Node Red HTTP IN Node Post Endpoint

I have a node red flow that uses an HTTP In node to create an endpoint to accept data from other devices. It parses the data and put it into the Epic’s MariaDB.

I am testing it using Postman (https://www.postman.com/).

When I am inside my network I use the local IP address of the Epic (note no port specified). It works.

Here is the post command I use in Postman:

https://10.1.5.101/node-red/test?signalin=7.54&eventdatetime=2021-04-17 13:52:58&unitid=21477&channel=1

When I am outside my network I am port forwarding all traffic coming to my gateway router xxx.xx.xx.xxx:18801 to the Epic (10.1.5.101). It will not work.

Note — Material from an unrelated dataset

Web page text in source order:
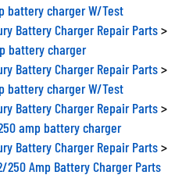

I have tried specifying ports 443 and 1880. It will not work.

Here is the post commands I used:

https://xxx.xx.xx.xxx:18801/node-red/test?signalin=7.54&eventdatetime=2021-04-17 13:52:58&unitid=21477&channel=1

I can monitor the router traffic and see that it being allowed through the firewall.

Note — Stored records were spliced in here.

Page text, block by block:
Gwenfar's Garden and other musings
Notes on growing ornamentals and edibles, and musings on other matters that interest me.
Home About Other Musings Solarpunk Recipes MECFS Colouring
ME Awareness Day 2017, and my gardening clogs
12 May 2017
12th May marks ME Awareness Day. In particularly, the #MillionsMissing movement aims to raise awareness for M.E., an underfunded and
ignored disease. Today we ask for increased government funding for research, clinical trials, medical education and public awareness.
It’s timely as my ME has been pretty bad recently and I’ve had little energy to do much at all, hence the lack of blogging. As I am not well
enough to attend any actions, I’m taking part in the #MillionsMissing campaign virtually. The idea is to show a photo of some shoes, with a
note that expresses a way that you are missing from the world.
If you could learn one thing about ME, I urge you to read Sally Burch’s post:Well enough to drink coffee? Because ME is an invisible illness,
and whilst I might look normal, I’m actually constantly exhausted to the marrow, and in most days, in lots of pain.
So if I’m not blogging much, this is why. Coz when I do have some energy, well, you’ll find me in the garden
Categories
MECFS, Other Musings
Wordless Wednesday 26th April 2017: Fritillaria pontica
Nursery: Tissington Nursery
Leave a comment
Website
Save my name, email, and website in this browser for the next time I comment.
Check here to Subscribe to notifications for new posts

Router log entry when forwarding to port 1880

2021-04-17 16:33:36 Allow xxx.xx.xxx.xxx xxx.xx.xxx.xxx 1880/tcp 56384 18801 0-External 0-LAN Bridge Temp Allowed 52 125 (Node Red HTTP Endpoint 10.1.5.101-00) proc_id=“firewall” rc=“100” msg_id=“3000-0148” dst_ip_nat=“10.1.5.101” dst_port_nat=“1880” tcp_info=“offset 8 S 4253526887 win 64240” geo_src=“USA” geo_dst=“USA”

Router log entry when forwarding to port 443

2021-04-17 16:54:07 Allow xxx.xx.xxx.xxx xxx.xx.xxx.xxx 443/tcp 56919 18801 0-External 0-LAN Bridge Temp Allowed 52 125 (Node Red HTTP Endpoint 10.1.5.101-00) proc_id=“firewall” rc=“100” msg_id=“3000-0148” dst_ip_nat=“10.1.5.101” dst_port_nat=“443” tcp_info=“offset 8 S 2826133454 win 64240” geo_src=“USA” geo_dst=“USA”

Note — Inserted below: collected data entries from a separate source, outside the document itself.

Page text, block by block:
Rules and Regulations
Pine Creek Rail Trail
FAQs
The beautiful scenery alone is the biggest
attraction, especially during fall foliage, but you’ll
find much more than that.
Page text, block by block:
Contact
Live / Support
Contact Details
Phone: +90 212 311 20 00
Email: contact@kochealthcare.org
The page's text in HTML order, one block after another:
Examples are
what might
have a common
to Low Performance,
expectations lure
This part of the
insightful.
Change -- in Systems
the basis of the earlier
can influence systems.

Here is the Postman error I get when I try forwarding to port 1880

Here is the Postman error I get when I try forwarding to port 443

What port does the HTTP In node listen on?

Any ideas on how to fix or troubleshoot further?

Thanks,
Craig

It listens on 1880.
https://cookbook.nodered.org/http/create-an-http-endpoint
That’s going to be tricky on the EPIC/RIO because we put Node-RED behind our authentication and encryption service to make Node-RED secure.
Node-RED does not respond to 1880 (as you have discovered) as we do an internal forward to 443.

Do you have to use the TCP node?
I always use the UDP node for this sort of thing since you can specify the port.
Open the firewall on that port number and I’m up and running in a minute or two.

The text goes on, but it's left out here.